A dead Osama Bin Laden – whose corpse was thrown into the sea in order not to create a pilgrimage site – is most probably a better solution for the US elite than a living Osama. Case closed. During a judicial procedure Bin Laden might have been able to accuse the US of spreading military personnel and facilities all over the Arab world – amongst others in the country which harbours the holy city of Mecca, Saudi Arabia – and he might be tempted to explain how the US pushed his position during the war against the godless communism in Afghanistan in the 1980's. Nobody in the US is waiting for this. Neither the Republicans of president Reagan who carried out this policy of support to jihad-mudjahedin, nor the Democrats whose grand strategist, Zbigniew Brzezynski, designed and started this policy under president Jimmy Carter.
Is Bin Laden's execution the necessary condition for Barack Obama to follow his path towards re-election? Obama's plan for Afghanistan is a copy of the situation in Iraq and wants after a first surge of the number of US military in that country to start withdrawing troops. After 2014 only 'non-combatant' troops would stay in Afghanistan to assist the new national army, as is the case now in Iraq. President Obama was clear about that when he announced the surge at the end of 2009. The war in Afghanistan started as revenge, but grew to the actual proportions because the country is of considerable geo-strategic importance. Afghanistan itself has a rich underground, it neighbours various Central Asian countries but also China, Pakistan and Iran. Moreover it is of crucial importance as transit country for Central Asian gas.

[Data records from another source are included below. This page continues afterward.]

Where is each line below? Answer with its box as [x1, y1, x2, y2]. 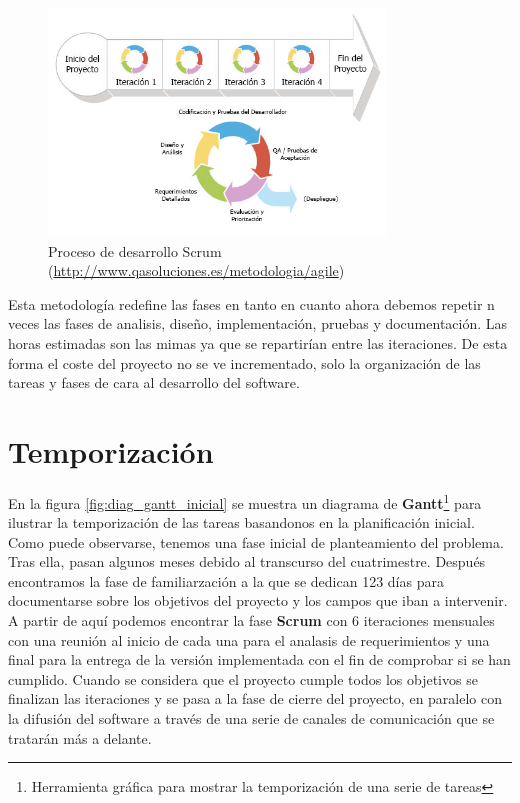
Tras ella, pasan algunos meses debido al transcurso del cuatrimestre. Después [8, 551, 486, 572]
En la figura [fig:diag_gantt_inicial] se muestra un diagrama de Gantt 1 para [8, 489, 482, 513]
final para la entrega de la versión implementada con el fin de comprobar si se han [8, 649, 511, 670]
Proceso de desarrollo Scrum [48, 240, 222, 261]
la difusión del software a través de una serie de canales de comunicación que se [8, 708, 495, 729]
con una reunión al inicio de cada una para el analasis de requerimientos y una [8, 629, 490, 650]
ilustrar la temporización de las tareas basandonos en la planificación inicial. [8, 512, 475, 533]
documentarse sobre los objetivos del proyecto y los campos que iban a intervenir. [8, 590, 508, 611]
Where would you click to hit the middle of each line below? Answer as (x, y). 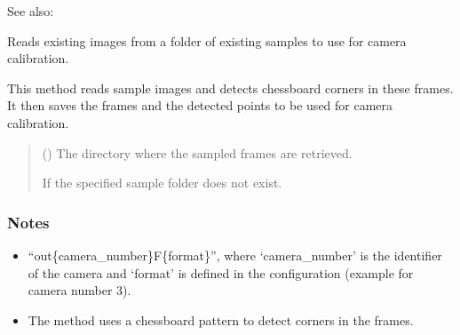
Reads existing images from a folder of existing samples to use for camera (207, 40)
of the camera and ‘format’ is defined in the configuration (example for (221, 272)
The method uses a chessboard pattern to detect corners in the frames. (221, 319)
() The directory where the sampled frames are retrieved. (197, 152)
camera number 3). (79, 290)
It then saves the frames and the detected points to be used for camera (200, 105)
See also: (31, 11)
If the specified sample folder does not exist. (162, 183)
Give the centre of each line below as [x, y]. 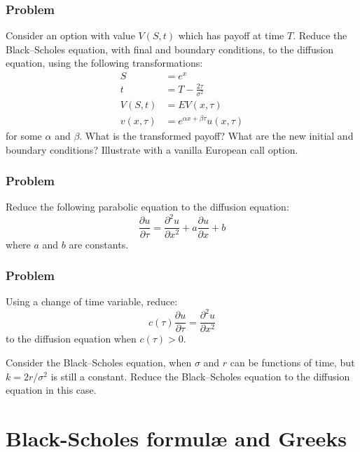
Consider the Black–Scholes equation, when [99, 363]
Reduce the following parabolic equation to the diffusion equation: [147, 207]
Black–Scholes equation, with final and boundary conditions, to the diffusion [169, 49]
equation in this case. [51, 390]
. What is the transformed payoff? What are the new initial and [216, 135]
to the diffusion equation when [71, 339]
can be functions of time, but [292, 363]
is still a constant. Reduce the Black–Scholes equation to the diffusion [200, 376]
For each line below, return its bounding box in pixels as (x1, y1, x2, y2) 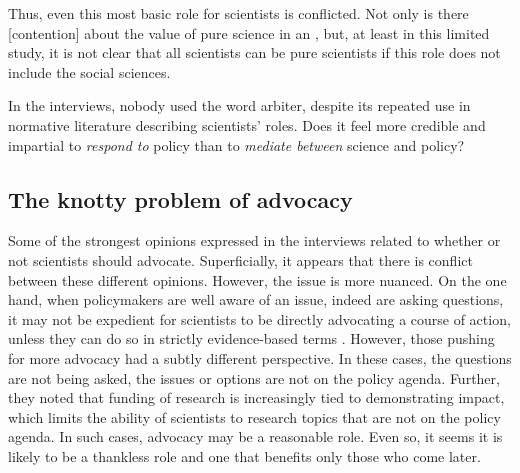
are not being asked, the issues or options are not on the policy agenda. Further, (8, 367, 500, 388)
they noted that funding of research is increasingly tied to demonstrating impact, (8, 387, 505, 408)
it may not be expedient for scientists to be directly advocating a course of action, (8, 308, 511, 329)
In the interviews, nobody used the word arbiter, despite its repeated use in (8, 95, 471, 116)
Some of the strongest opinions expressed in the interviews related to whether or (8, 230, 501, 251)
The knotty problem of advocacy (8, 183, 353, 214)
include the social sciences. (8, 61, 171, 82)
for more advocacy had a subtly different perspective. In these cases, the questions (8, 347, 512, 368)
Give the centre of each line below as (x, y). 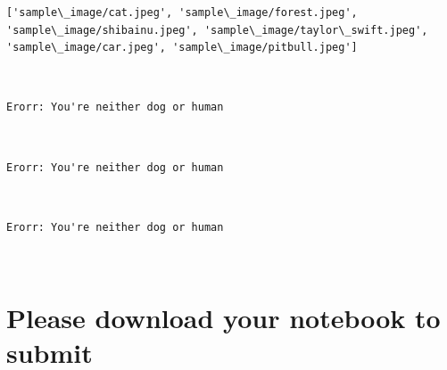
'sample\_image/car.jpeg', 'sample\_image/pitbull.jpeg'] (182, 48)
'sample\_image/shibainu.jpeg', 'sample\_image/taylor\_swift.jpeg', (217, 30)
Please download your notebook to (223, 318)
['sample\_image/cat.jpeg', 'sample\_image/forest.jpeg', (182, 12)
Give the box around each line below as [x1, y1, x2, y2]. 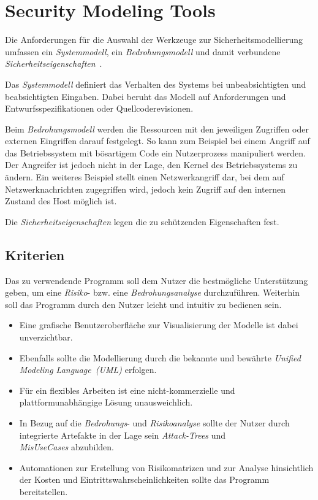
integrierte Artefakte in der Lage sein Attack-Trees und [19, 428, 226, 441]
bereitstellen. [19, 485, 68, 498]
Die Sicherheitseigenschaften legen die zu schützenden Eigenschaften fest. [5, 215, 279, 228]
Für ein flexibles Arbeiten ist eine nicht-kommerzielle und [19, 383, 235, 396]
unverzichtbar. [19, 331, 73, 344]
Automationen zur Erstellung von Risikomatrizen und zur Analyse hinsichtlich [19, 461, 314, 474]
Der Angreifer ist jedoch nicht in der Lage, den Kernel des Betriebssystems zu [5, 158, 298, 171]
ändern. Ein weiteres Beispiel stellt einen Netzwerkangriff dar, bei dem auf [5, 171, 284, 183]
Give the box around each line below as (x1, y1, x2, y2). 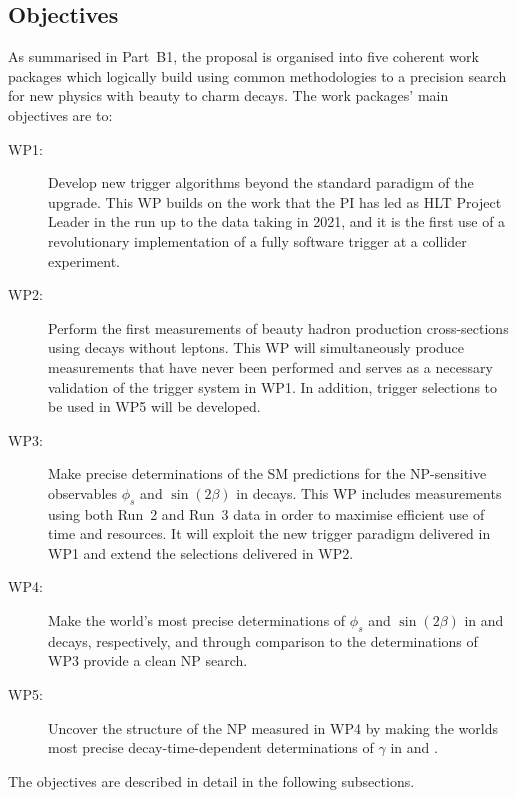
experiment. (48, 250, 120, 271)
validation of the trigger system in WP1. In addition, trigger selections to (48, 376, 498, 397)
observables (48, 482, 118, 503)
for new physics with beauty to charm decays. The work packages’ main (8, 85, 449, 106)
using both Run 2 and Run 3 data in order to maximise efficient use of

Does Bin Laden's death represent the end of the US policy of war on terror? This will only be the case if there is a tremendous pressure form beneath, I think. In reality Al Qaeda ceased years ago to be the operational global terror network and became a label that local terrorists use to present their actions in a broader international perspective. The end of Bin Laden as the figurehead he surely was, will probably lessen the sympathy for terrorism that existed in several places. If now, next to the end of the war on terror, the western hegemony with its double standards would disappear, maybe our relationship with the Arab world could get straight some day.